The most critical Democratic misfire involved a proposed assault weapons ban. Though lawmakers did pass important gun violence prevention measures, the assault weapons ban was the true test of their commitment to halting the slaughter that has become routine in public places throughout the country. In the words of Rep. Jennifer Bacon, a Denver Democrat who is vice chair of the House Judiciary Committee, the issue is “the conversation of our generation.”
Democrats not only silenced the conversation, but they did it as quickly as possible, right in the first committee that heard the bill.
A majority of voters in Colorado and the country favor an assault weapons ban. President Joe Biden has called for a national assault weapons ban. Several of the most infamous mass shootings in American history have occurred in Colorado. Gun violence was top of mind at the Legislature since two shootings occurred at East High School within walking distance of the Capitol during this year’s session. Yet Democrats balked.

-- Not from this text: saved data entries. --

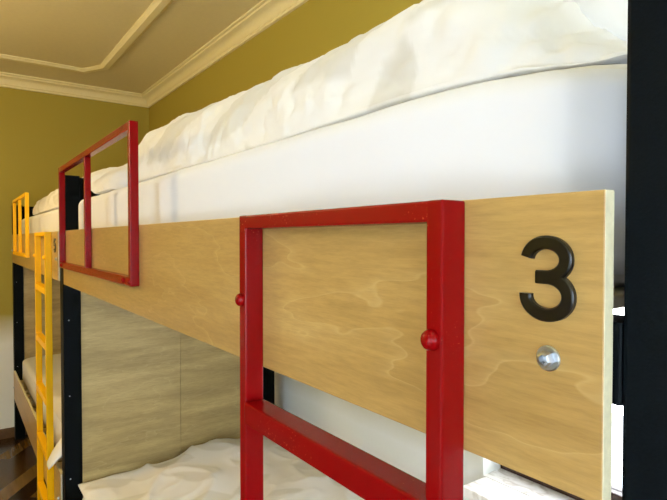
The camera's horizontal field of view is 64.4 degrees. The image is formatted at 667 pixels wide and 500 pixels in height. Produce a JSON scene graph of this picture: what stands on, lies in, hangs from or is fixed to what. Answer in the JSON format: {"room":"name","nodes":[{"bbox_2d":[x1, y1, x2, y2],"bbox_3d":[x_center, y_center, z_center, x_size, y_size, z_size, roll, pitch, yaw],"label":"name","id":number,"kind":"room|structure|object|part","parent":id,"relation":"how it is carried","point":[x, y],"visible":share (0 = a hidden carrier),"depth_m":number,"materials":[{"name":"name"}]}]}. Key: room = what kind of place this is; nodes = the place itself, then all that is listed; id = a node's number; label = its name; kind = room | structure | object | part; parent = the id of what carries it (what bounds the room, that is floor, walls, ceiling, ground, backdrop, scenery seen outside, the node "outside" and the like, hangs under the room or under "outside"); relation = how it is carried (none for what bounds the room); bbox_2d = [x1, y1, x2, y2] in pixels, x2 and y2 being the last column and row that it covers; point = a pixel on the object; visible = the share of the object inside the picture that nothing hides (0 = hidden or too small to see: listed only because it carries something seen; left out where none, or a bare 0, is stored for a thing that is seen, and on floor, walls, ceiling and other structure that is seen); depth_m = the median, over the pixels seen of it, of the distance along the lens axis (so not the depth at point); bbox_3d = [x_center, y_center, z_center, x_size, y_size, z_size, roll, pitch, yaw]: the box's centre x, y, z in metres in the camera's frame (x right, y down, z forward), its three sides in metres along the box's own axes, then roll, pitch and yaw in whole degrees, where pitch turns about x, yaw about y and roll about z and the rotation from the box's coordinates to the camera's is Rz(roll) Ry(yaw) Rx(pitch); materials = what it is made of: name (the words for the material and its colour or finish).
{"room":"dormitory","nodes":[
{"label":"dormitory","id":0,"kind":"room"},
{"bbox_2d":[0,433,61,499],"bbox_3d":[-0.997,1.524,1.261,3.230,0.100,6.440,-1,1,-36],"label":"floor","id":1,"kind":"structure","parent":0,"point":[18,460],"depth_m":3.44,"materials":[{"name":"brown wood"}]},
{"bbox_2d":[11,192,62,499],"bbox_3d":[-1.387,0.553,3.324,0.990,1.757,2.262,-1,1,-36],"label":"bunk bed","id":2,"kind":"object","parent":1,"relation":"on","point":[35,256],"visible":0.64,"depth_m":2.90,"materials":[{"name":"yellow wood"}]},
{"bbox_3d":[-2.363,0.543,3.976,0.064,1.750,0.065,-1,1,-36],"label":"post","id":3,"kind":"part","parent":2,"relation":"part of","materials":[{"name":"grey paint"}]},
{"bbox_3d":[-1.914,-0.144,3.239,0.020,0.361,0.760,-1,1,-36],"label":"guard rail","id":4,"kind":"part","parent":2,"relation":"part of","materials":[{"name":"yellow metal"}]},
{"bbox_3d":[-2.006,-0.185,4.215,0.812,0.295,0.018,-1,1,-36],"label":"head panel","id":5,"kind":"part","parent":2,"relation":"part of","materials":[{"name":"grey paint"}]},
{"bbox_2d":[22,209,58,233],"bbox_3d":[-1.381,-0.123,3.320,0.834,0.192,2.074,-1,1,-36],"label":"mattress","id":6,"kind":"object","parent":2,"relation":"on","point":[48,221],"visible":0.11,"depth_m":2.86,"materials":[{"name":"white fabric"}]},
{"bbox_2d":[33,169,103,214],"bbox_3d":[-1.335,-0.301,3.033,0.558,0.174,1.545,-1,1,-36],"label":"duvet","id":7,"kind":"object","parent":6,"relation":"on","point":[49,203],"visible":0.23,"depth_m":2.92,"materials":[{"name":"white fabric"}]},
{"bbox_2d":[22,354,61,457],"bbox_3d":[-1.382,0.894,3.340,0.834,0.172,2.073,-1,1,-36],"label":"mattress","id":8,"kind":"object","parent":2,"relation":"on","point":[29,364],"visible":0.18,"depth_m":3.51,"materials":[{"name":"white fabric"}]},
{"bbox_2d":[43,372,61,469],"bbox_3d":[-1.185,0.816,2.974,0.905,0.145,1.312,-1,1,-36],"label":"duvet","id":9,"kind":"object","parent":8,"relation":"on","point":[56,454],"visible":0.04,"depth_m":2.70,"materials":[{"name":"white fabric"}]},
{"bbox_3d":[-2.165,0.505,4.101,0.404,0.900,0.018,-1,1,-36],"label":"panel","id":10,"kind":"part","parent":2,"relation":"part of","materials":[{"name":"brown wood"}]},
{"bbox_3d":[-1.085,0.580,2.191,0.064,1.750,0.065,-1,1,-36],"label":"post","id":11,"kind":"part","parent":2,"relation":"part of","materials":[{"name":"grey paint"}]},
{"bbox_2d":[58,0,666,499],"bbox_3d":[-0.074,0.591,1.473,0.990,1.757,2.262,-1,1,-36],"label":"bunk bed","id":12,"kind":"object","parent":1,"relation":"on","point":[488,328],"visible":0.94,"depth_m":0.48,"materials":[{"name":"brown wood"}]},
{"bbox_3d":[-1.050,0.581,2.125,0.064,1.750,0.065,-1,1,-36],"label":"post","id":13,"kind":"part","parent":12,"relation":"part of","materials":[{"name":"grey paint"}]},
{"bbox_3d":[-0.693,-0.147,2.363,0.812,0.295,0.018,-1,1,-36],"label":"head panel","id":14,"kind":"part","parent":12,"relation":"part of","materials":[{"name":"grey paint"}]},
{"bbox_3d":[-0.712,-0.108,1.543,0.020,0.361,0.958,-1,1,-36],"label":"guard rail","id":15,"kind":"part","parent":12,"relation":"part of","materials":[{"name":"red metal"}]},
{"bbox_3d":[-0.852,0.543,2.250,0.404,0.900,0.018,-1,1,-36],"label":"panel","id":16,"kind":"part","parent":12,"relation":"part of","materials":[{"name":"brown wood"}]},
{"bbox_3d":[-0.522,0.538,2.486,0.407,0.900,0.018,-1,1,-36],"label":"panel","id":17,"kind":"part","parent":12,"relation":"part of","materials":[{"name":"brown wood"}]},
{"bbox_3d":[-0.337,0.570,2.635,0.065,1.750,0.065,-1,1,-36],"label":"post","id":18,"kind":"part","parent":12,"relation":"part of","materials":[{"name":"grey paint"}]},
{"bbox_2d":[78,64,626,286],"bbox_3d":[-0.061,-0.087,1.459,0.834,0.196,2.098,-1,1,-36],"label":"mattress","id":19,"kind":"object","parent":12,"relation":"on","point":[563,130],"visible":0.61,"depth_m":0.52,"materials":[{"name":"white fabric"}]},
{"bbox_2d":[91,163,127,194],"bbox_3d":[-0.552,-0.270,2.022,0.657,0.147,0.560,-1,1,-36],"label":"pillow","id":20,"kind":"object","parent":19,"relation":"on","point":[109,179],"visible":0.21,"depth_m":1.75,"materials":[{"name":"white fabric"}]},
{"bbox_2d":[127,0,627,182],"bbox_3d":[0.078,-0.294,1.182,0.684,0.249,1.522,-1,1,-36],"label":"duvet","id":21,"kind":"object","parent":19,"relation":"on","point":[430,47],"visible":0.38,"depth_m":0.62,"materials":[{"name":"white fabric"}]},
{"bbox_3d":[-0.422,0.055,1.213,0.036,0.054,2.130,-1,1,-36],"label":"rail","id":22,"kind":"part","parent":12,"relation":"part of","materials":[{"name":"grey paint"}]},
{"bbox_3d":[0.228,0.618,0.340,0.064,1.750,0.065,-1,1,-36],"label":"post","id":23,"kind":"part","parent":12,"relation":"part of","materials":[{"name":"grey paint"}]},
{"bbox_3d":[-0.068,0.986,1.491,0.832,0.066,2.073,-1,1,-36],"label":"mattress","id":24,"kind":"object","parent":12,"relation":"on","visible":0},
{"bbox_2d":[78,436,363,499],"bbox_3d":[-0.084,0.903,1.528,0.840,0.097,2.032,-1,1,-36],"label":"duvet","id":25,"kind":"object","parent":24,"relation":"on","point":[210,470],"visible":0.77,"depth_m":2.08,"materials":[{"name":"white fabric"}]},
{"bbox_2d":[0,87,148,428],"bbox_3d":[-2.831,0.061,3.793,3.230,2.720,0.140,-1,1,-36],"label":"wall","id":26,"kind":"structure","parent":0,"point":[40,133],"depth_m":4.07,"materials":[{"name":"paint"}]},
{"bbox_2d":[0,427,45,439],"bbox_3d":[-2.786,1.385,3.758,2.950,0.075,0.014,-1,1,-36],"label":"baseboard","id":27,"kind":"structure","parent":26,"relation":"attached to","point":[5,433],"depth_m":3.99,"materials":[{"name":"brown wood"}]},
{"bbox_2d":[0,0,260,93],"bbox_3d":[-0.997,-1.295,1.203,3.230,0.100,6.440,-1,1,-36],"label":"ceiling","id":28,"kind":"structure","parent":0,"point":[76,33],"depth_m":3.16,"materials":[{"name":"paint"}]},
{"bbox_2d":[0,0,172,73],"bbox_3d":[-0.999,-1.236,1.203,2.041,0.019,5.280,-1,1,-36],"label":"trim","id":29,"kind":"structure","parent":28,"relation":"attached to","point":[157,7],"depth_m":3.35,"materials":[{"name":"beige paint"}]},
{"bbox_2d":[149,0,500,499],"bbox_3d":[0.300,0.097,2.074,0.140,2.720,6.300,-1,1,-36],"label":"wall","id":30,"kind":"structure","parent":0,"point":[315,28],"depth_m":2.48,"materials":[{"name":"paint"}]},
{"bbox_2d":[0,0,308,107],"bbox_3d":[-0.997,-1.200,1.205,2.950,0.090,6.160,-1,1,-36],"label":"trim","id":31,"kind":"structure","parent":30,"relation":"attached to","point":[264,14],"depth_m":3.75,"materials":[{"name":"beige paint"}]},
{"bbox_2d":[463,308,623,499],"bbox_3d":[0.952,-0.001,1.063,0.255,1.542,1.580,-1,1,-36],"label":"window","id":32,"kind":"structure","parent":30,"relation":"in","point":[497,483],"depth_m":1.59,"materials":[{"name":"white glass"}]},
{"bbox_3d":[0.952,0.755,1.079,0.255,0.030,1.580,-1,1,-36],"label":"sill","id":33,"kind":"part","parent":32,"relation":"part of","materials":[{"name":"white stone"}]},
{"bbox_3d":[0.807,-0.023,1.436,0.006,1.385,0.676,-1,1,-36],"label":"pane","id":34,"kind":"part","parent":32,"relation":"part of","materials":[{"name":"clear glass"}]}
]}

It would be hard to assign blame to particular officials for the session’s fecklessness. But Speaker Julie McCluskie, based both on her general responsibility as caucus leader and her specific approach to particular bills, is vulnerable to the sharpest criticism. Polis exhibited rare incompetence in failing to marshal land-use reform through the Legislature, and his opposition to the assault weapons ban may have doomed that proposal. Moderate Democrats like Sen. Dylan Roberts of Avon were a formidable roadblock to progressive proposals.
Following their dominant performance in the November elections, statehouse Democrats had a mandate to advance progressive policies, and their failure to do so could haunt them when they next face voters in 2024.

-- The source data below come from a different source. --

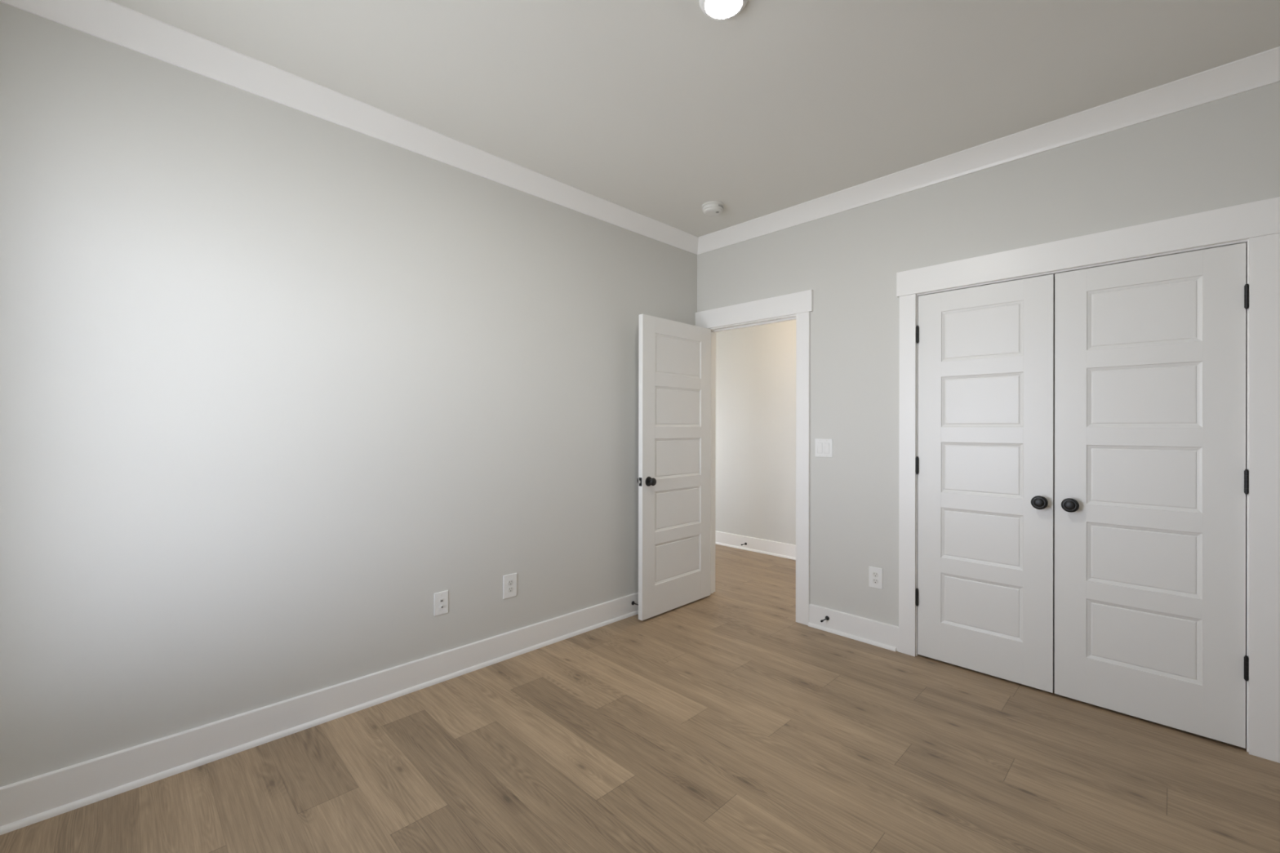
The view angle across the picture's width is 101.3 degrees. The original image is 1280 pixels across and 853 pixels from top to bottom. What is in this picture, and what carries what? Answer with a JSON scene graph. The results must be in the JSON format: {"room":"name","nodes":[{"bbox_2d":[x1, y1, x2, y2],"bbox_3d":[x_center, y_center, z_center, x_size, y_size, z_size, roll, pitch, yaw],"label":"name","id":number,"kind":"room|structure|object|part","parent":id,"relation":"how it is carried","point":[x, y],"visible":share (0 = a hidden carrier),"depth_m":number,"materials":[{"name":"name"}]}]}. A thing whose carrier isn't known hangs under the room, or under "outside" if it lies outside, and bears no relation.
{"room":"empty bedroom","nodes":[
{"label":"empty bedroom","id":0,"kind":"room"},
{"bbox_2d":[0,2,697,786],"bbox_3d":[-0.940,-0.028,2.854,4.010,2.858,0.115,0,0,-45],"label":"wall","id":1,"kind":"structure","parent":0,"point":[278,381],"depth_m":2.17,"materials":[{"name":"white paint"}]},
{"bbox_2d":[0,591,638,835],"bbox_3d":[-0.900,1.230,2.795,3.760,0.140,0.028,0,0,-45],"label":"baseboard","id":2,"kind":"structure","parent":1,"relation":"attached to","point":[28,802],"depth_m":2.15,"materials":[{"name":"white paint"}]},
{"bbox_2d":[0,0,698,254],"bbox_3d":[-0.870,-1.407,2.786,3.780,0.101,0.079,0,0,-45],"label":"crown molding","id":3,"kind":"structure","parent":1,"relation":"attached to","point":[108,20],"depth_m":2.25,"materials":[{"name":"white paint"}]},
{"bbox_2d":[434,590,448,616],"bbox_3d":[-1.016,0.906,2.690,0.073,0.116,0.014,0,0,-45],"label":"plate","id":4,"kind":"object","parent":1,"relation":"attached to","point":[441,598],"visible":1,"depth_m":2.69,"materials":[{"name":"white plastic"}]},
{"bbox_2d":[502,573,516,599],"bbox_3d":[-0.734,0.903,2.971,0.086,0.131,0.008,0,0,-45],"label":"wall outlet","id":5,"kind":"object","parent":1,"relation":"attached to","point":[509,581],"visible":1,"depth_m":2.97,"materials":[{"name":"white plastic"}]},
{"bbox_2d":[507,586,513,592],"bbox_3d":[-0.733,0.922,2.969,0.034,0.028,0.002,0,0,-45],"label":"receptacle","id":6,"kind":"object","parent":5,"relation":"attached to","point":[510,589],"depth_m":2.97,"materials":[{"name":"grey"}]},
{"bbox_2d":[507,579,513,585],"bbox_3d":[-0.732,0.883,2.970,0.034,0.028,0.002,0,0,-45],"label":"receptacle","id":7,"kind":"object","parent":5,"relation":"attached to","point":[510,582],"depth_m":2.97,"materials":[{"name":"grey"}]},
{"bbox_2d":[0,544,1279,852],"bbox_3d":[0.620,1.363,2.332,5.320,0.120,8.020,0,0,-45],"label":"floor","id":8,"kind":"structure","parent":0,"point":[720,722],"depth_m":2.02,"materials":[{"name":"brown wood"}]},
{"bbox_2d":[109,0,1279,236],"bbox_3d":[0.590,-1.530,2.372,5.510,0.150,8.315,0,0,-45],"label":"ceiling","id":9,"kind":"structure","parent":0,"point":[660,110],"depth_m":2.15,"materials":[{"name":"white paint"}]},
{"bbox_2d":[702,200,724,216],"bbox_3d":[0.479,-1.427,3.452,0.145,0.054,0.145,0,0,-45],"label":"smoke detector","id":10,"kind":"object","parent":9,"relation":"attached to","point":[711,208],"visible":1,"depth_m":3.41,"materials":[{"name":"white plastic"}]},
{"bbox_3d":[0.479,-1.448,3.452,0.145,0.012,0.145,0,0,-45],"label":"plate","id":11,"kind":"part","parent":10,"relation":"part of","materials":[{"name":"white plastic"}]},
{"bbox_2d":[698,0,747,19],"bbox_3d":[0.284,-1.443,1.784,0.166,0.024,0.166,0,0,-45],"label":"recessed light","id":12,"kind":"object","parent":9,"relation":"in","point":[714,9],"visible":1,"depth_m":1.80,"materials":[{"name":"white plastic"}]},
{"bbox_2d":[715,320,795,545],"bbox_3d":[1.143,-0.021,5.653,0.115,2.858,4.015,0,0,-45],"label":"wall","id":13,"kind":"structure","parent":0,"point":[756,366],"depth_m":5.49,"materials":[{"name":"white paint"}]},
{"bbox_2d":[715,530,795,559],"bbox_3d":[1.049,1.237,5.643,0.028,0.140,3.900,0,0,-45],"label":"baseboard","id":14,"kind":"structure","parent":13,"relation":"attached to","point":[784,550],"depth_m":5.47,"materials":[{"name":"white paint"}]},
{"bbox_3d":[1.044,1.297,5.637,0.014,0.021,3.872,0,0,-45],"label":"shoe moulding","id":15,"kind":"part","parent":14,"relation":"part of","materials":[{"name":"white paint"}]},
{"bbox_2d":[820,616,829,622],"bbox_3d":[1.167,1.224,3.324,0.082,0.027,0.027,0,0,-45],"label":"door stop","id":16,"kind":"object","parent":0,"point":[827,618],"visible":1,"depth_m":3.34,"materials":[{"name":"black metal"}]},
{"bbox_2d":[697,81,1279,626],"bbox_3d":[2.382,-0.072,2.253,0.115,2.758,5.400,0,0,-45],"label":"wall","id":17,"kind":"structure","parent":0,"point":[1223,153],"depth_m":3.08,"materials":[{"name":"white paint"}]},
{"bbox_2d":[636,314,711,621],"bbox_3d":[0.279,0.272,3.773,0.795,2.039,0.146,0,0,-45],"label":"door","id":18,"kind":"structure","parent":17,"relation":"in","point":[673,480],"depth_m":3.72,"materials":[{"name":"white paint"}]},
{"bbox_3d":[0.080,0.369,3.510,0.052,0.052,0.048,0,0,-45],"label":"knob","id":19,"kind":"part","parent":18,"relation":"part of","materials":[{"name":"black metal"}]},
{"bbox_2d":[695,289,813,625],"bbox_3d":[0.830,0.205,3.828,0.156,2.200,0.978,0,0,-45],"label":"door frame","id":20,"kind":"structure","parent":17,"relation":"attached to","point":[797,306],"depth_m":3.50,"materials":[{"name":"white paint"}]},
{"bbox_3d":[0.785,-0.825,3.782,0.022,0.140,0.978,0,0,-45],"label":"head casing","id":21,"kind":"part","parent":20,"relation":"part of","materials":[{"name":"white paint"}]},
{"bbox_3d":[1.080,0.276,3.480,0.019,2.060,0.093,0,0,-45],"label":"casing","id":22,"kind":"part","parent":20,"relation":"part of","materials":[{"name":"white paint"}]},
{"bbox_2d":[814,439,832,457],"bbox_3d":[1.182,0.139,3.383,0.010,0.118,0.118,0,0,-45],"label":"light switch","id":23,"kind":"object","parent":17,"relation":"attached to","point":[823,447],"visible":1,"depth_m":3.38,"materials":[{"name":"white plastic"}]},
{"bbox_2d":[808,604,898,651],"bbox_3d":[1.304,1.236,3.243,0.028,0.140,0.560,0,0,-45],"label":"baseboard","id":24,"kind":"structure","parent":17,"relation":"attached to","point":[883,635],"depth_m":3.22,"materials":[{"name":"white paint"}]},
{"bbox_3d":[1.294,1.295,3.243,0.014,0.021,0.546,0,0,-45],"label":"shoe moulding","id":25,"kind":"part","parent":24,"relation":"part of","materials":[{"name":"white paint"}]},
{"bbox_2d":[869,566,882,589],"bbox_3d":[1.413,0.907,3.148,0.008,0.123,0.079,0,0,-45],"label":"wall outlet","id":26,"kind":"object","parent":17,"relation":"attached to","point":[875,573],"visible":1,"depth_m":3.14,"materials":[{"name":"white plastic"}]},
{"bbox_2d":[872,578,878,583],"bbox_3d":[1.411,0.927,3.146,0.002,0.028,0.034,0,0,-45],"label":"receptacle","id":27,"kind":"object","parent":26,"relation":"attached to","point":[874,580],"depth_m":3.14,"materials":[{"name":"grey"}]},
{"bbox_2d":[872,572,878,577],"bbox_3d":[1.411,0.888,3.146,0.002,0.028,0.034,0,0,-45],"label":"receptacle","id":28,"kind":"object","parent":26,"relation":"attached to","point":[874,574],"depth_m":3.14,"materials":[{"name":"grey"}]},
{"bbox_2d":[915,274,1054,693],"bbox_3d":[1.782,0.277,2.763,0.093,2.036,0.617,0,0,-45],"label":"door","id":29,"kind":"structure","parent":17,"relation":"in","point":[984,461],"depth_m":2.74,"materials":[{"name":"white paint"}]},
{"bbox_3d":[1.951,0.370,2.562,0.052,0.067,0.067,0,0,-45],"label":"knob","id":30,"kind":"part","parent":29,"relation":"part of","materials":[{"name":"black metal"}]},
{"bbox_2d":[697,46,1279,254],"bbox_3d":[2.315,-1.401,2.186,0.079,0.101,5.400,0,0,-45],"label":"crown molding","id":31,"kind":"structure","parent":17,"relation":"attached to","point":[1260,69],"depth_m":2.57,"materials":[{"name":"white paint"}]},
{"bbox_2d":[896,196,1279,763],"bbox_3d":[2.043,0.207,2.581,0.138,2.200,1.444,0,0,-45],"label":"door frame","id":32,"kind":"structure","parent":17,"relation":"attached to","point":[1256,224],"depth_m":2.13,"materials":[{"name":"white paint"}]},
{"bbox_3d":[1.537,0.276,3.015,0.019,2.060,0.088,0,0,-45],"label":"casing","id":33,"kind":"part","parent":32,"relation":"part of","materials":[{"name":"white paint"}]},
{"bbox_3d":[2.004,-0.823,2.542,0.022,0.140,1.444,0,0,-45],"label":"head casing","id":34,"kind":"part","parent":32,"relation":"part of","materials":[{"name":"white paint"}]},
{"bbox_3d":[2.468,0.277,2.069,0.019,2.060,0.090,0,0,-45],"label":"casing","id":35,"kind":"part","parent":32,"relation":"part of","materials":[{"name":"white paint"}]},
{"bbox_2d":[1054,242,1248,748],"bbox_3d":[2.219,0.277,2.319,0.093,2.036,0.617,0,0,-45],"label":"door","id":36,"kind":"structure","parent":17,"relation":"in","point":[1152,477],"depth_m":2.31,"materials":[{"name":"white paint"}]},
{"bbox_3d":[2.033,0.371,2.479,0.052,0.067,0.067,0,0,-45],"label":"knob","id":37,"kind":"part","parent":36,"relation":"part of","materials":[{"name":"black metal"}]}
]}

Colorado keeps trending blue. Last year, Polis beat his Republican challenger in the previously reliable GOP stronghold of Colorado Springs, and a Democrat came within 546 votes of beating Republican U.S. Rep. Lauren Boebert in a congressional district that’s supposed to favor Republicans by 9 points. At the start of the legislative session, there was a risk that an unchallenged Democratic majority would overreach and spur a backlash on the right. Instead Democrats underreached, which has already spurred a backlash on the left.
Housing advocates in Boulder have long tried to undo the city’s restriction on the number of unrelated adults who can live together, a policy that exacerbates the city’s already severe unaffordability. Advocates unsuccessfully tried to ease the the restriction with a local ballot measure, so they watched the state land-use reform bill with hope this year, because it would have stamped out local occupancy restrictions.
“After all we have been through, I thought this would be the year. I was wrong,” one of the Boulder housing advocates, Eric Budd, tweeted after the Legislature killed the land-use bill. The Legislature, like Boulder, proved to have progressive trappings and conservative instincts.
Still, Budd expressed an optimism that was also seen among many progressive lawmakers in recent days: “We’re not stopping.”